Most of these tools take the common denominator approach, which limits you to use only a small subset of features available from a particular GUI. Although they usually provide ways for you to handle GUI-specific features, once you've done that, the application is no longer portable. Some class libraries attempt to encapsulate GUIs in C++ and force you to learn a totally new set of functions and programming model to gain portability. Some of them have over 150 classes with thousands of methods. The learning curve is steep even if they can do what they claim to do.

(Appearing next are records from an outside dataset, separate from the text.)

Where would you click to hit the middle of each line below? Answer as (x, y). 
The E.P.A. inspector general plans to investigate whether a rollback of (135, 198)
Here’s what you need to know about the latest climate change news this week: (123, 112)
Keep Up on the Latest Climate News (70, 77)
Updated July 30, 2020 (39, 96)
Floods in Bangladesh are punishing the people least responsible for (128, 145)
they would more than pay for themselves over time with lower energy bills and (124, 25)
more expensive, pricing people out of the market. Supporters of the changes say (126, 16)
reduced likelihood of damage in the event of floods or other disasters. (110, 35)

My friends and I did some extensive research on cross-platform tools sometime ago. The verdict: package the non-GUI-related functions in the most portable way possible and use the best tool you can find to generate the particular GUI that you are interested in. If the non-GUI part — the heart of your application — is well packaged, it should be possible to interface the two components together. Of course, it is easier said than done. The best way to do this varies depending on the application. Since Cschlr works unmodified under both Windows and OS/2, I think it should qualify as a cross-platform tool.

Conclusions

I have presented a simple C++ class, Cschlr, to handle time-consuming tasks under Windows, and demonstrated its use by a complete example. It should be evident from the example that Cschlr helps in limiting the proliferation of PeekMessage loops that are quite commonplace in applications that are CPU bound. It reduces the total number of PeekMessage loops to exactly one and provides counting semaphores and timed functions for synchronisation.

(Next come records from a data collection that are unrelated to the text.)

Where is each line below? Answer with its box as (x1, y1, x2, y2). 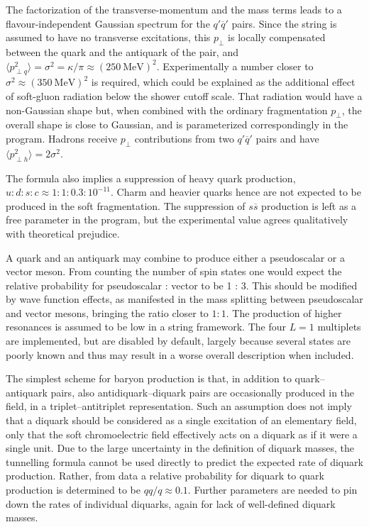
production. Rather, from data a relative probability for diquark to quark (6, 468, 324, 483)
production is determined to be (6, 482, 141, 497)
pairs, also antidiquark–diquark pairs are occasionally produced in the (50, 384, 355, 399)
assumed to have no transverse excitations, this (6, 30, 211, 45)
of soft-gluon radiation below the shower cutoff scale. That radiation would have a (6, 88, 363, 103)
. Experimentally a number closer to (156, 58, 314, 73)
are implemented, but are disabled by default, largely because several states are (6, 333, 351, 348)
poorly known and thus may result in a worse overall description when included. (6, 347, 354, 362)
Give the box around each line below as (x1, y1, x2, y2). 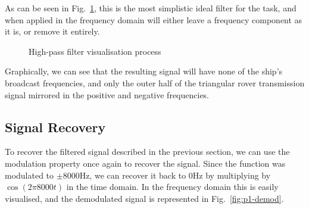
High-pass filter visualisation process (29, 45, 161, 57)
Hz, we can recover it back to (79, 169, 186, 181)
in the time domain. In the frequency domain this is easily (66, 180, 279, 193)
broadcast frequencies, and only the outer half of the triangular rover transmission (5, 76, 305, 89)
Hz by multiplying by (192, 169, 271, 181)
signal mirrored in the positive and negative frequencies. (5, 88, 210, 101)
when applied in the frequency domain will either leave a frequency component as (5, 13, 302, 26)
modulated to (5, 169, 54, 181)
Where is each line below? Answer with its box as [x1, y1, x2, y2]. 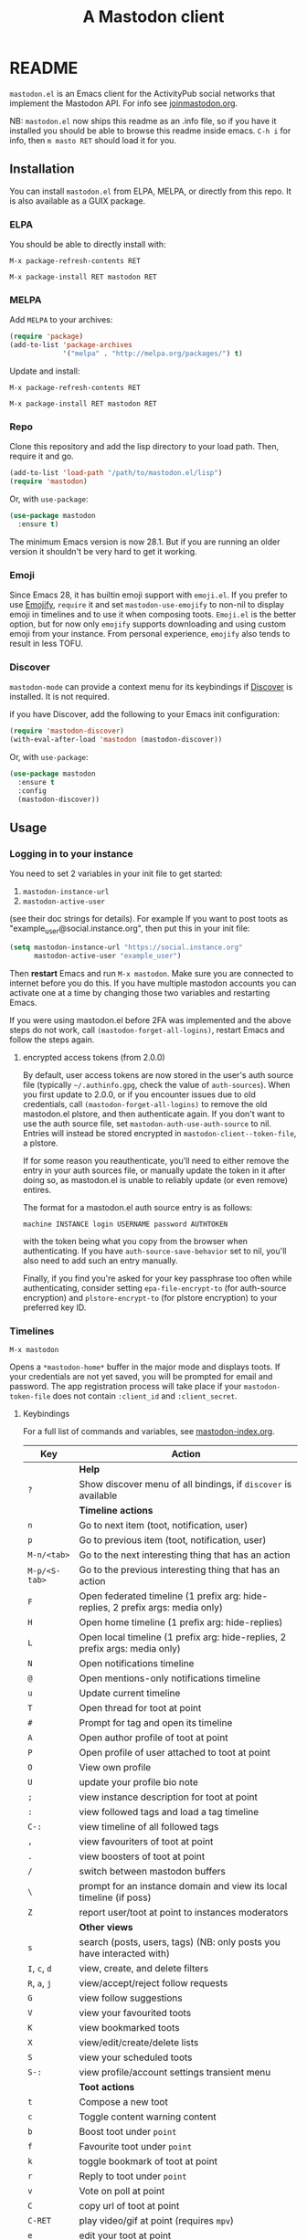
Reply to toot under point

All these functions are provided without increasing the memory usage significantly, due to the small size of Cschlr. The use of Cschlr also improves the readability of source code by reducing the proliferation of PeekMessage loops and by providing a facility for the user to organize a Windows application by breaking it up into smaller and more manageable pieces in the form of threads. And a Windows application written using threads should make porting to OS/2 less painful.

References

1. Dror, A., Lafore, R. 0S/2 Presentation Manager Programming Primer. McGraw-Hill 1990.

2. Petzold, C. Utilizing OS/2 Multithread Techniques in Presentation Manager Applications. Microsoft Journal, March 1988.

3. Comer, D., Fossum, T. V. Operating System Design Vol. 1. The Xinu Approach. Prentice-Hall 1988.

4. Gpf Systems, Inc. Gpf. Gpf Systems Inc. 1992.